▸ **PROBLEM TO SOLVE**
Return the lines of the data below starting at the one holding "Review by Peter" and ending at the one holding "chmod +x Miniconda3-latest-Linux-x86_64.sh", word for word, leaving every picture out.

- Opening Delimiter -

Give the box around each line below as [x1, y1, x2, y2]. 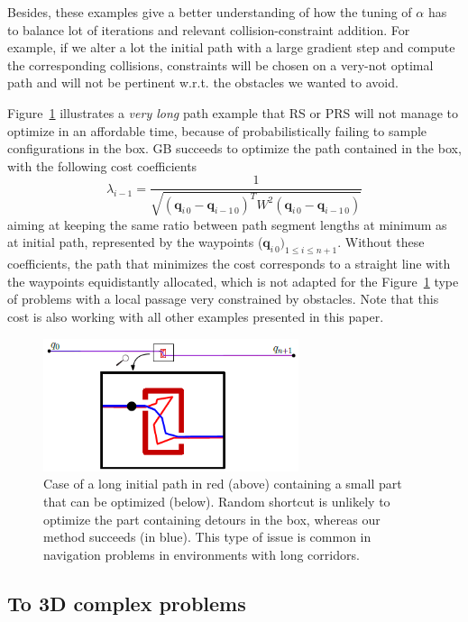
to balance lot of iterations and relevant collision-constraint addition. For [7, 20, 410, 39]
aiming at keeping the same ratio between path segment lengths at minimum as [7, 215, 447, 233]
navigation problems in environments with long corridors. [43, 544, 360, 563]
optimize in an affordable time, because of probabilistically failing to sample [7, 121, 427, 140]
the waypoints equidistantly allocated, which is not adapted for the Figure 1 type [7, 271, 459, 290]
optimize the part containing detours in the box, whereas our [43, 509, 381, 528]
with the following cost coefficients [7, 156, 197, 175]
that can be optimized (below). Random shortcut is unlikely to [43, 491, 390, 510]
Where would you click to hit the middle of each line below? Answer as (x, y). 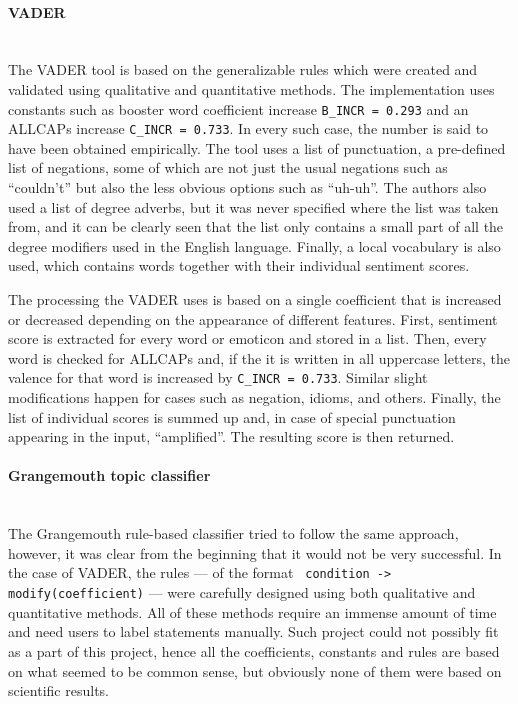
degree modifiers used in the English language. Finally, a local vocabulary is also (254, 245)
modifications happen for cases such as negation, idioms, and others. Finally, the (254, 397)
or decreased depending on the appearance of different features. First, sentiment (253, 318)
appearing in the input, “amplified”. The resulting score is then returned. (231, 436)
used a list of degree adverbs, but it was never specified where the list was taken (253, 206)
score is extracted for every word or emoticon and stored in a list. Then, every (247, 338)
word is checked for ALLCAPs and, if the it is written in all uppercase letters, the (259, 357)
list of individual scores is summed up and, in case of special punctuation (232, 416)
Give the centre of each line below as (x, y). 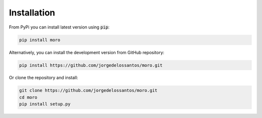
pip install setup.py (45, 104)
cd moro (28, 97)
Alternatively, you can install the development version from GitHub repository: (87, 52)
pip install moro (40, 40)
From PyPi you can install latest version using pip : (59, 27)
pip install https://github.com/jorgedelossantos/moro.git (91, 65)
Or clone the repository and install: (44, 78)
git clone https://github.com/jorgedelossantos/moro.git (88, 90)
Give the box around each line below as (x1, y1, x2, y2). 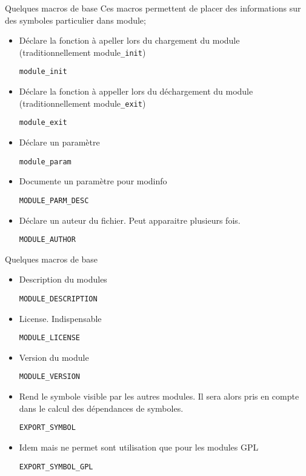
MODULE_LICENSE (19, 334, 81, 343)
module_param (19, 157, 72, 166)
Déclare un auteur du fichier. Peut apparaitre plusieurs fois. (19, 213, 241, 226)
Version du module (19, 350, 89, 363)
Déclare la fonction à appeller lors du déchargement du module (19, 85, 253, 98)
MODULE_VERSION (19, 372, 81, 381)
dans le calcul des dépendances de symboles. (19, 401, 184, 414)
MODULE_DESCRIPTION (19, 294, 98, 303)
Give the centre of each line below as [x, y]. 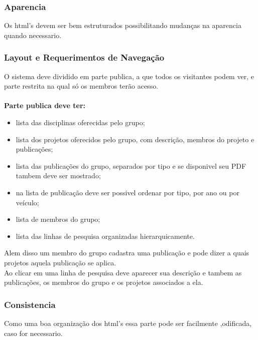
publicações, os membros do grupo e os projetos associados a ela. [104, 282]
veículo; [27, 202]
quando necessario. [33, 35]
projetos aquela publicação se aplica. [60, 262]
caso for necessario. [33, 333]
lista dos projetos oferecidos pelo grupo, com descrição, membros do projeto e [135, 139]
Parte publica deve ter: [45, 105]
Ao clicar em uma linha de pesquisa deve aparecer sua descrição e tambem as [123, 272]
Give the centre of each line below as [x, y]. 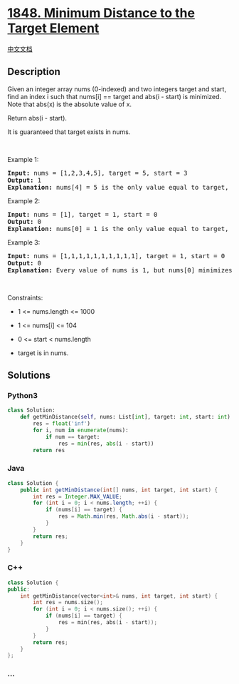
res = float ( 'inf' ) [62, 424]
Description [34, 72]
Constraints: [25, 297]
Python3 [22, 396]
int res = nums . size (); [68, 603]
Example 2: [24, 200]
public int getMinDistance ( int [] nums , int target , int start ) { [119, 490]
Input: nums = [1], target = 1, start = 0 [83, 214]
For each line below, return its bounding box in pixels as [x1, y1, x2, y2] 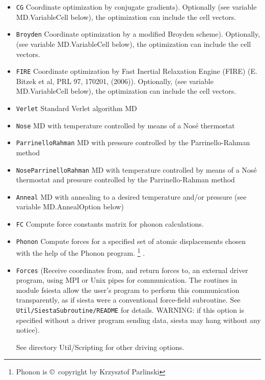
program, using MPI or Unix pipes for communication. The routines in [16, 275, 237, 285]
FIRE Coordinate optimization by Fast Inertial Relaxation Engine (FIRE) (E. [16, 66, 257, 76]
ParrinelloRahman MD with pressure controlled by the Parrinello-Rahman [16, 137, 250, 148]
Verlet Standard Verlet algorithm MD [16, 102, 137, 113]
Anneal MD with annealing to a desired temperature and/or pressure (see [16, 191, 247, 202]
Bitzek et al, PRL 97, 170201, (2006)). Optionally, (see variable [16, 75, 214, 86]
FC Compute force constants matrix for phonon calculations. [16, 219, 204, 229]
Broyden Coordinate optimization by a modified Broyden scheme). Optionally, [16, 29, 260, 39]
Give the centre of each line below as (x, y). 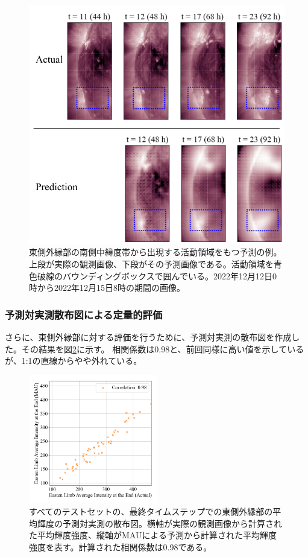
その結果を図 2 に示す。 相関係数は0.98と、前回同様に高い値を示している (163, 349)
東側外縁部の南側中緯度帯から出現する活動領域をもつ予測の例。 (156, 252)
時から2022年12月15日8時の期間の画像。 (107, 288)
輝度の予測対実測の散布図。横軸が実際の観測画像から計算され (159, 523)
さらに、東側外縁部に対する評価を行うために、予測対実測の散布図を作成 (148, 336)
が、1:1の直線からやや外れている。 (74, 361)
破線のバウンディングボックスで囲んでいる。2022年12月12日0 (157, 275)
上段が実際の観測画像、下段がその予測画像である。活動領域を (151, 263)
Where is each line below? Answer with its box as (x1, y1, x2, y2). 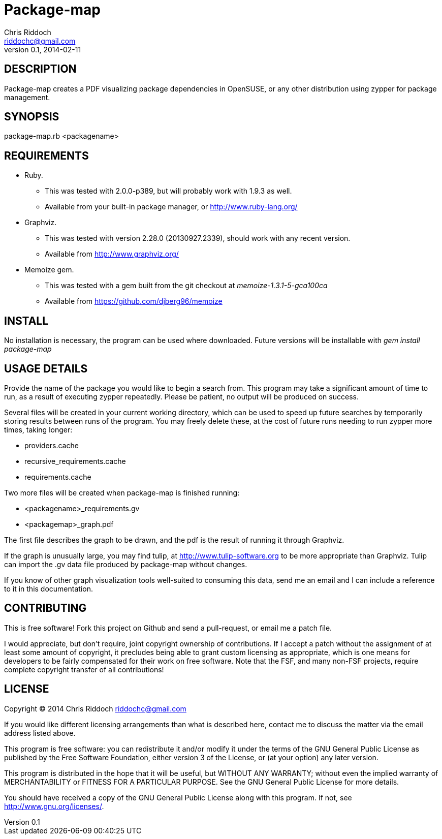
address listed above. (4, 728, 76, 737)
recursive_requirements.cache (24, 456, 126, 465)
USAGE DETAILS (4, 362, 88, 375)
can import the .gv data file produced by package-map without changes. (4, 560, 247, 569)
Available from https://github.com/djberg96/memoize (45, 297, 223, 306)
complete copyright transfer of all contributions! (4, 665, 164, 674)
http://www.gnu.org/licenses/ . (4, 801, 104, 811)
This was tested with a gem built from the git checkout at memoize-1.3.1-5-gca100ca (45, 281, 328, 290)
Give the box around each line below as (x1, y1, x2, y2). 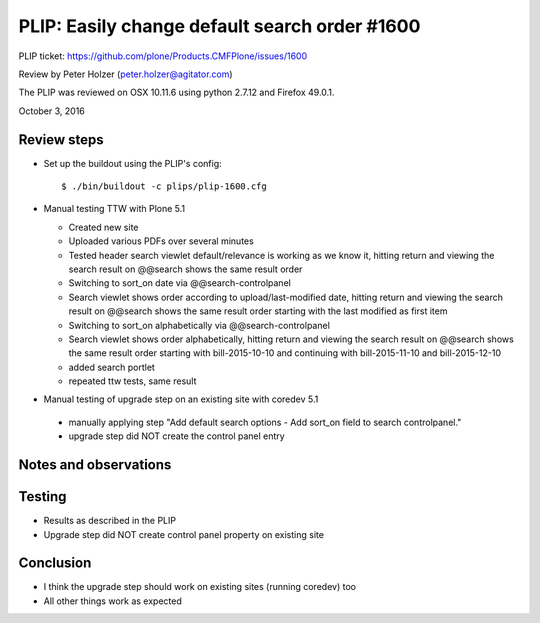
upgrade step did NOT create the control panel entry (68, 430, 285, 442)
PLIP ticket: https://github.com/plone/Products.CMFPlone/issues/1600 (18, 50, 308, 62)
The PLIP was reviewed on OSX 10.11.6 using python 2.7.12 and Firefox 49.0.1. (18, 86, 335, 99)
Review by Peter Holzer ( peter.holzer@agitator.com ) (18, 68, 234, 80)
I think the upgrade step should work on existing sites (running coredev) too (43, 581, 357, 593)
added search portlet (68, 361, 155, 373)
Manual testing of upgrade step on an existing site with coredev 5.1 (43, 393, 319, 405)
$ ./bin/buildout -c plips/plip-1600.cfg (61, 181, 267, 192)
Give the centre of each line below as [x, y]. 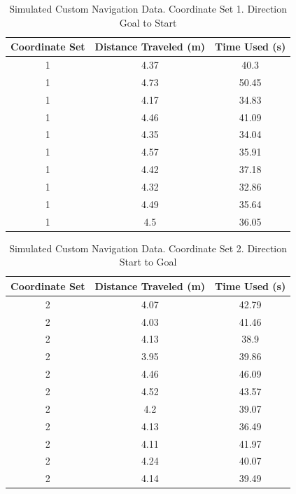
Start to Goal [148, 262]
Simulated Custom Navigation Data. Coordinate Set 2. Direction [148, 248]
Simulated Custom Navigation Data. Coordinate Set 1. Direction [148, 8]
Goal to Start [148, 22]
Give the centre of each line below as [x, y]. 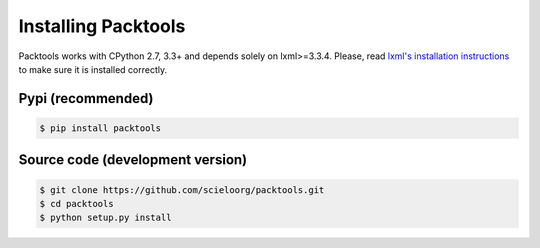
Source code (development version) [133, 160]
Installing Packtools [102, 26]
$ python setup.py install [105, 218]
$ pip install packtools [100, 128]
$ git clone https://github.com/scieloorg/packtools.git [182, 189]
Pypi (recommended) [86, 98]
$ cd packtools [76, 203]
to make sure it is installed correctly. [93, 69]
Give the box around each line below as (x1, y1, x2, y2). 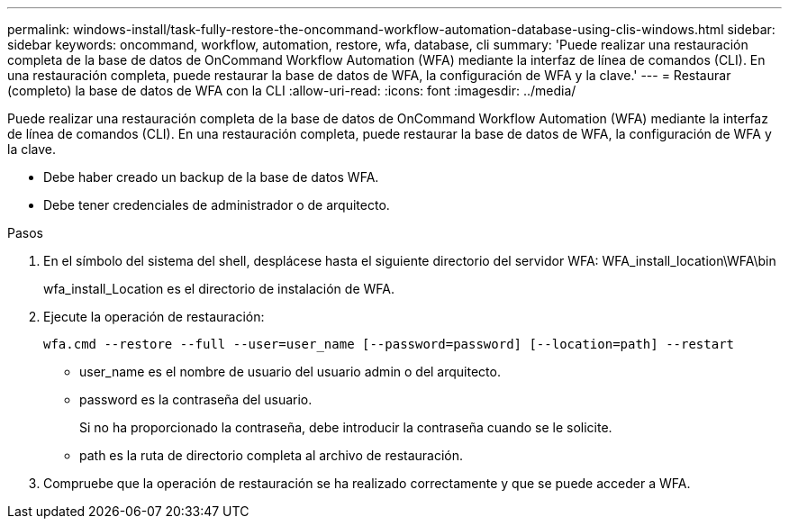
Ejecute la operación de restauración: (43, 309, 265, 324)
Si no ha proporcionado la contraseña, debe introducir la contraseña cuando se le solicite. (79, 420, 612, 435)
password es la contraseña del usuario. (79, 392, 313, 407)
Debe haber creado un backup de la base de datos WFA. (43, 169, 379, 185)
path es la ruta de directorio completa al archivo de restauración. (79, 448, 464, 463)
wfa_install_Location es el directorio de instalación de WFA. (43, 281, 394, 296)
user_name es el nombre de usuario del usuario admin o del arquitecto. (79, 364, 501, 379)
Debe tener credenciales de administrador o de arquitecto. (43, 197, 390, 213)
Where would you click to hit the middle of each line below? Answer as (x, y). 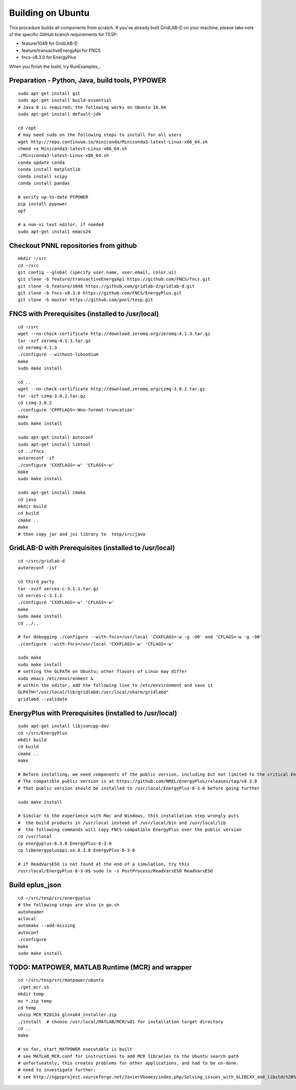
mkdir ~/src (32, 259)
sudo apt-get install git (49, 93)
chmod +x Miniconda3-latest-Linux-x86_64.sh (73, 149)
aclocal (27, 919)
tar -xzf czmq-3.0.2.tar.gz (52, 396)
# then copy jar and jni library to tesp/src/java (82, 534)
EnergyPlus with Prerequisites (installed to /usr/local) (93, 713)
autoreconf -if (36, 458)
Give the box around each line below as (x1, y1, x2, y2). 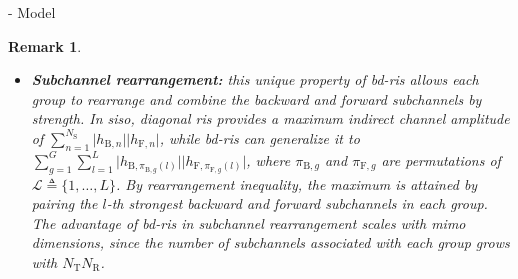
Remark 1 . (8, 35, 82, 56)
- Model (8, 2, 56, 22)
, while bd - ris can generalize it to (159, 127, 360, 148)
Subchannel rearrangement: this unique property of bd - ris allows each (31, 69, 479, 90)
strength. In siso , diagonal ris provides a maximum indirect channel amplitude (31, 108, 510, 129)
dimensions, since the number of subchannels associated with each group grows (31, 232, 510, 253)
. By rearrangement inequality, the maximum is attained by (115, 173, 478, 194)
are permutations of (381, 149, 501, 170)
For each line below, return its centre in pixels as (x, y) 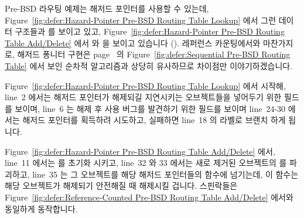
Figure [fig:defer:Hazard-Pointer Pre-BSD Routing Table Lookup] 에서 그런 (141, 20)
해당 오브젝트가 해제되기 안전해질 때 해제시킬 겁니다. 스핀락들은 (121, 185)
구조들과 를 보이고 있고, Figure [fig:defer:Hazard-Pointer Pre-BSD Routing (150, 31)
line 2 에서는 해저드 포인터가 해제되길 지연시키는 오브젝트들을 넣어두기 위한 (143, 97)
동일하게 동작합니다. (41, 208)
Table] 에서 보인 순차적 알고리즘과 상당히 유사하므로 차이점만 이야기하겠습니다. (149, 65)
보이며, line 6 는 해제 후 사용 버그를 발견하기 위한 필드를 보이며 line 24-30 (150, 108)
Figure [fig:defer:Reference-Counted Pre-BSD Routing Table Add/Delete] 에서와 (149, 197)
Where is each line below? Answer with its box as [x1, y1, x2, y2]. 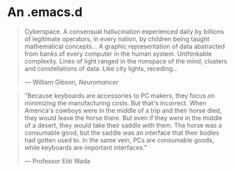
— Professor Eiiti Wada [24, 156, 91, 165]
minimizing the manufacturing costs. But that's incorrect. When [24, 98, 207, 107]
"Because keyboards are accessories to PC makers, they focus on [24, 91, 215, 100]
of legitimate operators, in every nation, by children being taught [24, 34, 210, 43]
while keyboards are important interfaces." [24, 143, 147, 151]
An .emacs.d [7, 4, 82, 20]
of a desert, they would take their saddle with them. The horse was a [24, 121, 222, 129]
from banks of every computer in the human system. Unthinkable [24, 50, 212, 58]
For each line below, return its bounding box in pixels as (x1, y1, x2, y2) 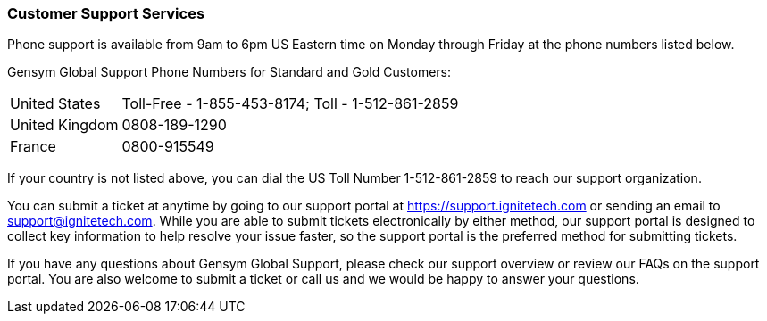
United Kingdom (10, 116, 119, 135)
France (10, 137, 56, 156)
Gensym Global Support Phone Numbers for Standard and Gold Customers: (7, 64, 452, 80)
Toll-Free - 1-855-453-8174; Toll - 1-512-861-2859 (121, 95, 459, 113)
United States (10, 95, 101, 113)
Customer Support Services (7, 4, 205, 22)

- Closing Delimiter -

▸ **RESPONSE TO THE TASK**
Review by Peter Holzer ( peter.holzer@agitator.com ) (18, 68, 234, 80)
I think the upgrade step should work on existing sites (running coredev) too (43, 581, 357, 593)
added search portlet (68, 361, 155, 373)
Manual testing of upgrade step on an existing site with coredev 5.1 (43, 393, 319, 405)
$ ./bin/buildout -c plips/plip-1600.cfg (61, 181, 267, 192)
Give the centre of each line below as [x, y]. 
Start to Goal [148, 262]
Simulated Custom Navigation Data. Coordinate Set 2. Direction [148, 248]
Simulated Custom Navigation Data. Coordinate Set 1. Direction [148, 8]
Goal to Start [148, 22]
Give the centre of each line below as [x, y]. 
Source code (development version) [133, 160]
Installing Packtools [102, 26]
$ python setup.py install [105, 218]
$ pip install packtools [100, 128]
$ git clone https://github.com/scieloorg/packtools.git [182, 189]
Pypi (recommended) [86, 98]
$ cd packtools [76, 203]
to make sure it is installed correctly. [93, 69]
Give the box around each line below as (x1, y1, x2, y2). 
Ejecute la operación de restauración: (43, 309, 265, 324)
Si no ha proporcionado la contraseña, debe introducir la contraseña cuando se le solicite. (79, 420, 612, 435)
password es la contraseña del usuario. (79, 392, 313, 407)
Debe haber creado un backup de la base de datos WFA. (43, 169, 379, 185)
path es la ruta de directorio completa al archivo de restauración. (79, 448, 464, 463)
wfa_install_Location es el directorio de instalación de WFA. (43, 281, 394, 296)
user_name es el nombre de usuario del usuario admin o del arquitecto. (79, 364, 501, 379)
Debe tener credenciales de administrador o de arquitecto. (43, 197, 390, 213)
Where would you click to hit the middle of each line below? Answer as (x, y). 
mkdir ~/src (32, 259)
sudo apt-get install git (49, 93)
chmod +x Miniconda3-latest-Linux-x86_64.sh (73, 149)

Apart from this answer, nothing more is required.